Artistic License: Dorothy Cross - The Gloss Magazine

Artistic License: Dorothy Cross

“Veins of Other” is the first exhibition in five years by the acclaimed Irish artist Dorothy Cross. She explains the inspiration for the new artworks and her ongoing projects … 

Veins of Other is your first exhibition in Dublin for five years, central to which is the sculptural commission Tread. Can you tell me about the background to this – of the grouping of twelve, which is symbolic for you?

Central to “Vein of Others is the sculptural commission Tread. Tread is comprised of twelve different coloured marbles from twelve areas of the world: Green Chinese, Siena Gold, Belgian Black, Portuguese Pink, etc. It follows on from a series of works that I did of feet precariously balanced on top of large blocks of red Damascus Rose marble from Syria. This arrangement of twelve feet appears almost like exposed fossils, with the veins of the marble running through the feet … they seem like evidence of human presence in the landscape over millennia. 

What is the significance of the title Veins of Other?

The title “Veins of Other” comes from a poem by Emily Dickinson. The veins link the feet that are set in marble with each other, even though the stone originates from many areas around the world and the photographs taken of lives lived more recently are seen through a flow of life like bloodlines. 

You are also presenting a new Bloodlines series too which includes personal photographs taken by your father …which reflects your fascination with the sea …

The exhibition also presents a new Bloodlines series. Several years ago I came across sheets of extraordinary handblown glass in a stained-glass suppliers. They sat in my studio for years before I decided how to use them. The red flow of blood-like veins running through the clear glass is exquisite. I decided to set them over black and white photographs taken by my father. There are images of both my father and mother looking through a window and through binoculars … also diptychs of sea and sail rigging, the Fastnet Lighthouse and Daunt Lightship. The images are still visible through that flow of red, adding almost a layer of physicality. It doesn’t matter if you know or don’t know that they are my parents – they are images of people that once existed, caught in time. 

For those who are unaware your artistic journey began at Leicester Polytechnic before enrolling in an MFA in printmaking in San Francisco. Your studio is now in Connemara. Who or what kickstarted your interest in art?

My artistic career began at the Crawford Art College in Cork, where I studied for a year before going to Leicester Polytechnic for an undergraduate BA in three-dimensional design – jewellery – then an MFA in printmaking in California at the San Francisco Art Institute. I travelled a lot before returning to Ireland in 1983, after staying away for nearly ten years. 
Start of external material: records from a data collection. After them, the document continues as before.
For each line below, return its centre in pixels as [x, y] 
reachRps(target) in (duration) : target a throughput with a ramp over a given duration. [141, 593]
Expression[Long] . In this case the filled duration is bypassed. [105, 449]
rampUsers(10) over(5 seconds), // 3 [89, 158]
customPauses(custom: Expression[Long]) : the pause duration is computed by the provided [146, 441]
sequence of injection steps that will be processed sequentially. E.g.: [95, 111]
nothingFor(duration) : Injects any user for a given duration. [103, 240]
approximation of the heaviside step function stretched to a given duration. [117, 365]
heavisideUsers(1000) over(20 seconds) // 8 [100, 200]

I came from a family who considered beauty in nature as well as in the domestic. None of them were artists, but there was always encouragement for whatever interest or passion myself and my siblings had at the time. There was a very strong aesthetic in the house – from the shape of a hammer to a Japanese vase … My mother had a perfect eye and my father treasured good craft.  

I don’t really have a routine – never exactly 9 to 5… I have a beautiful studio in Connemara, designed by my architect friends McCullough Mulvin, where things get moved around and find each other … then new ideas emerge that need to be worked on. It’s hard to say how the work has evolved – the same concerns emerge from time to time – and thankfully new material and thoughts present themselves enough to excite new work. Someone said to me recently perhaps as you  get older it’s more about refinement.
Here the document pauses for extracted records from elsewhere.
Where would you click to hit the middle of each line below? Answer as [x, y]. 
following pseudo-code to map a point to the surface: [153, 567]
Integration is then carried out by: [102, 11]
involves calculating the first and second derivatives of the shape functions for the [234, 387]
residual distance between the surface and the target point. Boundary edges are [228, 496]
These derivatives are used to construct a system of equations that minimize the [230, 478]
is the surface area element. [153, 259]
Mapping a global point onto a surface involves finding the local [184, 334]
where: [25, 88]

From time to time, I have collaborated with charities and the Red Rhino Wilderness scarves I designed are still available at Sullivan’s Grocers in Oughterard. It’s great to get involved with such projects. We have also produced a beautiful Egyptian scarf to fund a book I am working on for a project called Kinship/Home, that involves returning an Egyptian mummified man home to Cairo. [Scarves are available on].

Many of your works are specially commissioned or in collections of friends, like Bryan Meehan. Have you been to see your works in situ at Park Kenmare? Is it ever difficult to let artworks “go”?

It is rarely difficult to let artworks go. In ways my relationship with them has ended once they are finished, and then one hopes they find a new relationship. For example, I am delighted that Bryan Meehan has chosen some of my works for the new hang in the Park Kenmare. I haven’t been to see them yet – but hope to!

Need to Know: Dorothy Cross, Veins of Other is at Kerlin Gallery, Anne’s Lane, Dublin 2, until July 6.